This situation actually is quite common -- apparently newly appearing chlamydia in a monogamous couple. This response is adapted from my reply to a similar question a month ago.

As should be obvious, the most important thing is that you both need treatment for chlamydia, preferably with doxycycline, not azithromycin -- especially for her. The reasons to prefer doxycycline will become apparent below.

There are several possible explanations for this situation. The first is already on your mind, that your partner has had other sex partner(s) recently and is the source of your infection. (I'm assuming you are being truthful in not having other partners yourself.) You're a far better judge of that possibility than I can be:  you're the only one who can judge your relationship, your partner's truthfulness, and so on. In my experience, most people in your situation are pretty good at scoping out the chances:  if you are confident in her fidelity and she seems honest and not on the defensive, the odds are good this isn't the explanation.

You can dismiss shared sex toys. This could transmit chlamydia only if previously used immediately (within a few minutes) by an infected person. Dried secretions don't transmit any STI. If you and your partner have not participated in group sex or simultaneous sex by other persons that involved shared sex toys, you can exclude this possibility.

Could either of your tests have been falsely positive? That't unlikely with the current chlamydia tests, and your confirmatory follow-up test rules out that possibility. For sure you both are infected.

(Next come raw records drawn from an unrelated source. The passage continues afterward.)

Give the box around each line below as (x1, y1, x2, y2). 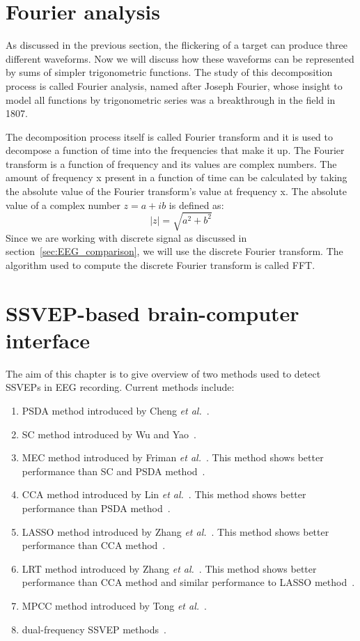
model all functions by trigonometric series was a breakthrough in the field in (6, 92, 336, 107)
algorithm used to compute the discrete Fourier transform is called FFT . (6, 257, 315, 272)
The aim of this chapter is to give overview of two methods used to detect (6, 366, 321, 380)
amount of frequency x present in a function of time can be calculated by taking (6, 170, 347, 185)
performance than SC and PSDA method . (22, 463, 205, 478)
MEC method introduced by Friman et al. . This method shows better (22, 450, 324, 465)
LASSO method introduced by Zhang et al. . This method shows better (22, 524, 329, 539)
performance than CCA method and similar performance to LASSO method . (22, 575, 355, 589)
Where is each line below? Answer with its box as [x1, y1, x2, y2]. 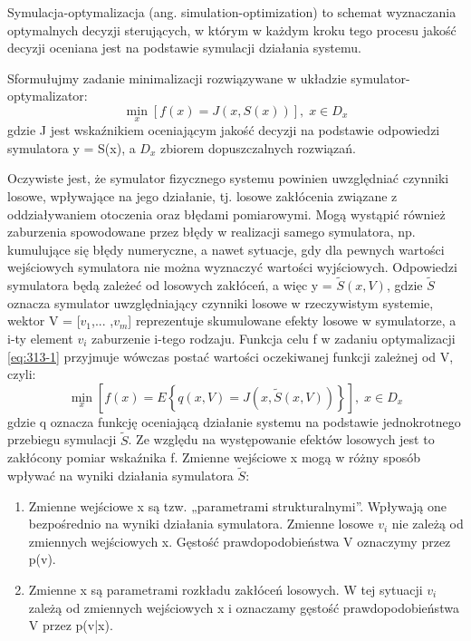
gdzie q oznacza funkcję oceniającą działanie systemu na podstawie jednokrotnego [7, 412, 461, 431]
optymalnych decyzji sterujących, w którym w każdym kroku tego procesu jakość [7, 20, 457, 39]
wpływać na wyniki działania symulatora [7, 465, 234, 484]
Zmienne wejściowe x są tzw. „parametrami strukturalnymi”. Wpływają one [28, 496, 447, 515]
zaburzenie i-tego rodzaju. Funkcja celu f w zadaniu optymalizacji [91, 328, 456, 347]
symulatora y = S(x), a [7, 138, 136, 157]
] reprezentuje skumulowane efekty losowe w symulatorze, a [128, 311, 457, 330]
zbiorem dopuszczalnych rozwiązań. [159, 138, 356, 157]
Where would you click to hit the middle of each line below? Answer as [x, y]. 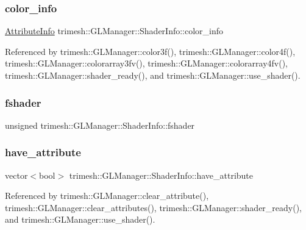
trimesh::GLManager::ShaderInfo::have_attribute [161, 175]
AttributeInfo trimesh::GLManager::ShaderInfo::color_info [114, 31]
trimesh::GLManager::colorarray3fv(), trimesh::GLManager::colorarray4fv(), [147, 63]
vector [16, 175]
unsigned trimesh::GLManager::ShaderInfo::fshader [100, 125]
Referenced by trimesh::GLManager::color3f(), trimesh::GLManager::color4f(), [150, 51]
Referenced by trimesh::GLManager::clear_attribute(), [107, 196]
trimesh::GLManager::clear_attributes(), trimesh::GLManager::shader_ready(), [154, 207]
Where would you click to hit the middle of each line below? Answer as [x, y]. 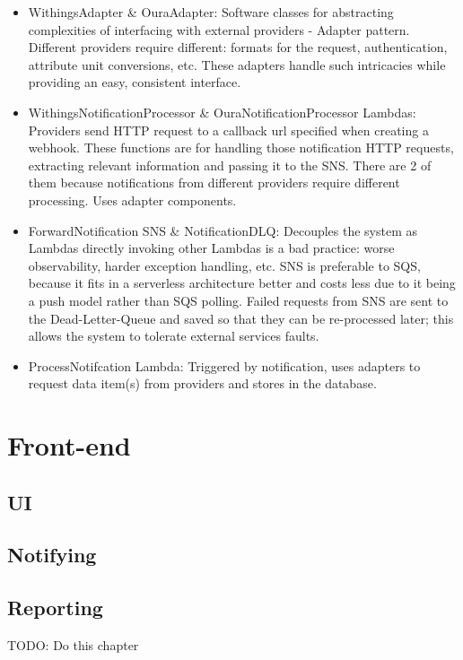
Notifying [52, 555]
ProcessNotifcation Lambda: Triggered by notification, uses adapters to [224, 365]
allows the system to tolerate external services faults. [174, 336]
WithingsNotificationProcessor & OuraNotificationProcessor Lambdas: [222, 112]
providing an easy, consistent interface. [135, 82]
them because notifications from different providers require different [214, 182]
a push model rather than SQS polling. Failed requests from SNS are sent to [238, 300]
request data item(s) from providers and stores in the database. [202, 383]
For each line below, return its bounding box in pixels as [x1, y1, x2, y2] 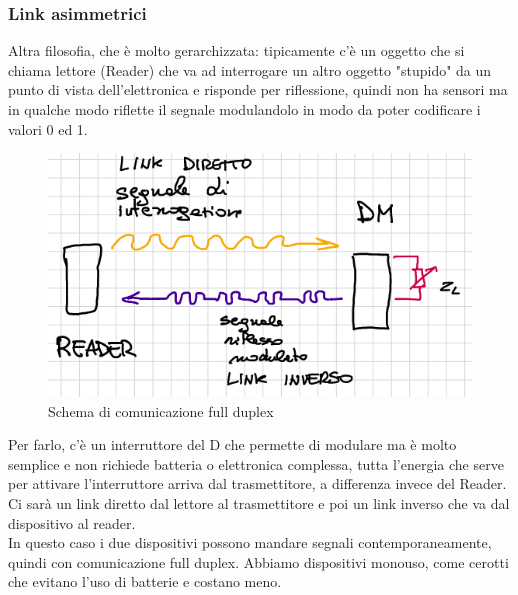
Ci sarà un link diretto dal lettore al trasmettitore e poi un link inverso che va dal [8, 492, 510, 513]
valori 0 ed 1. [8, 118, 88, 139]
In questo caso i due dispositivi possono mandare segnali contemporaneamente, [8, 532, 492, 553]
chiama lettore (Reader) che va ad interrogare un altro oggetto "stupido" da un [8, 59, 492, 80]
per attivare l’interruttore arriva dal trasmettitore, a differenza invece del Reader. [8, 473, 507, 494]
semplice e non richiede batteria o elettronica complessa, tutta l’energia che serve [8, 453, 504, 474]
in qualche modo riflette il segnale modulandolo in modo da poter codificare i [8, 99, 481, 119]
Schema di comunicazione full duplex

Your partner might have been chronically infected despite her past negative test results. It's uncommon for women to be infected and carry chlamydia for more than a year, but it happens. Four years has been documented, and if it can persist 4 years, probably it can go quite a bit longer, so 6 years is possible. This can happen even with negative genital (i.e. vaginal or urethral) testing. The same is probably true in men who have sex with men (but not in straight men, i.e. sex only with female partners). Recent research has revealed a possible explanation:  some chlamydial infections can reside harmlessly in the intestine, initially perhaps acquired by oral sex, or by rectal infection that then ascends upward into the intestinal tract. In other words, genital/urine testing can miss infection limited to the rectum or GI tract. And rectal infection with chlamydia doesn't require anal sex:  infected vaginal fluids can come in contact with the anus and result in rectal infection. In other words, in women having either genital or rectal chlamydia can cross-contaminate the other. Much of this is quite recent research, and the frequency with which longstanding intestinal infection explains apparently new genital infections isn't known. But probably it happens.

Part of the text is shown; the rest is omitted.